What is required: Wherever a picture appears, leave it out, and transcribe the rest of the records exactly.

Records from a dataset

++++

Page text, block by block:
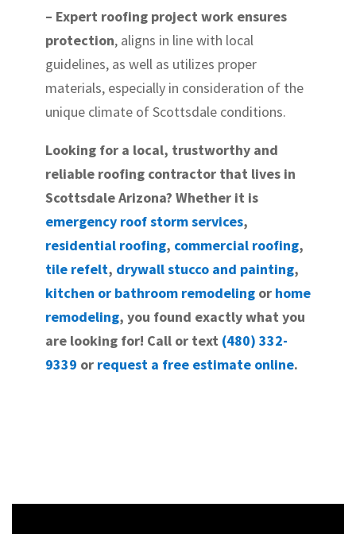
– Expert roofing project work ensures
protection, aligns in line with local
guidelines, as well as utilizes proper
materials, especially in consideration of the
unique climate of Scottsdale conditions.
Looking for a local, trustworthy and
reliable roofing contractor that lives in
Scottsdale Arizona? Whether it is
emergency roof storm services,
residential roofing, commercial roofing,
tile refelt, drywall stucco and painting,
kitchen or bathroom remodelingor home
remodeling, you found exactly what you
are looking for! Call or text (480) 332-
9339 or request a free estimate online.

++++

Answer box:
Page text, block by block:
– Expert roofing project work ensures
protection, aligns in line with local
guidelines, as well as utilizes proper
materials, especially in consideration of the
unique climate of Scottsdale conditions.
Looking for a local, trustworthy and
reliable roofing contractor that lives in
Scottsdale Arizona? Whether it is
emergency roof storm services,
residential roofing, commercial roofing,
tile refelt, drywall stucco and painting,
kitchen or bathroom remodelingor home
remodeling, you found exactly what you
are looking for! Call or text (480) 332-
9339 or request a free estimate online.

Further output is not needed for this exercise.